I really don't know. She seems to be doing well. She told me that we are bound together forever as co-owners of this family, although there will be new partners joining us at some point. I think I have not processed all the grief and am trying to become a better person as a result of all of this, but haven't made much headway!
Sorry about the long post, it has been bubbling up and I don't really know what to do or how I feel or even how I should feel!
To cut a long story short, my wife asked me for a divorce in the autumn of 2014, sent the papers in march 2015, moved our separate ways at the end of the summer of 2015 and went through a no contact period for a while in the new year.
We had a compassionate divorce and it was completed with a minimum of fuss and disturbance.
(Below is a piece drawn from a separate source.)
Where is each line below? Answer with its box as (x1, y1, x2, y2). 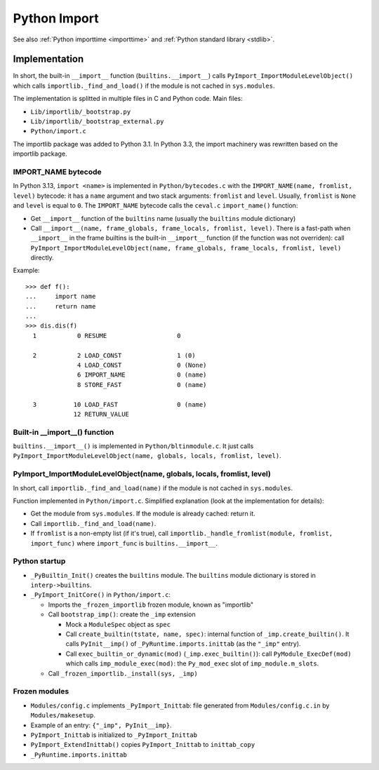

I even helped her find a new apartment and did some refurbishment. For a time, life continued as usual except with no sex and living in separate abodes.
Our problems can be summarised as her not respecting me and me not appreciating what she does for me (The Flag Page with Laugh Your Way) and this disconnect has poisoned our relationship for the last ten years at least.
After the period of no contact, we reached out tentatively to each other and began to have respectful interaction again. Not long ago, there was a situation arising from her inability to respect me which upset me. She did eventually admit to being at fault and we made peace again.
Now to the current situation. Recently, we have been seeing a lot of each other and we have enjoyed our time together. No mention of reconciliation, but it felt like the good old times, albeit more respectful and careful.
1) She helped me put up the trampoline and spent a weekend afternoon with me.
2) She invited herself and her parents to dinner at my place for a national holiday. Brought the food and cleaned up afterwards.
3) We had lunch at her apartment on a weekday. No nooner, but pleasant conversation.
4) We watched a movie together with the kids and snuggled on the couch, having had dinner before. She even cleaned the kitchen afterwards.
5) She invited me for dinner when I dropped off the kids. She had bought food that she knows I like, but she doesn't particularly care for it.
6) She tells me she is looking forward to seeing me.
7) We have been doing much the same things at the weekend, independently of each other. It is very weird!
I don't know what to think.
A couple of red flags.
1) She received a text while we were having dinner, looked at it and shielded it quite quickly. I don't have any claim on her seeing as we are divorced and have been for half a year, but it was an odd gesture.
2) We still have communication problems. We talked about me getting clothes for our daughter which I am quite certain I agreed to do, only to find that she had done this weekend. This is the kind of thing that went on a LOT in our marriage and it bugs the hell out of me. She tells me she did it because she did not know if I had committed to it. I think she could have easily rung me to find out.
3) She still makes decisions on things that directly affect me without thinking to consult me. For example, telling my son he can play computer when he gets to my place, resulting in a big fight with my son when I tell him he has to do his homework first before he can play. Easily avoided by telling my son that he should consult me when he gets to my house. In fact, there is a lot of these types of things and often relating to TV and PC use. I am more strict and she is not.
4)
So the questions to the forum are:
What do you think is going on? What would you do?
Do I want a reconciliation?
Yes, I think I do. I miss her and I have been thinking about her a lot. I love her. We would have to seriously work on the dynamics of our relationship as they were clearly not healthy.
Are we ready for a reconciliation?
I really don't know. She seems to be doing well. She told me that we are bound together forever as co-owners of this family, although there will be new partners joining us at some point. I think I have not processed all the grief and am trying to become a better person as a result of all of this, but haven't made much headway!
Sorry about the long post, it has been bubbling up and I don't really know what to do or how I feel or even how I should feel!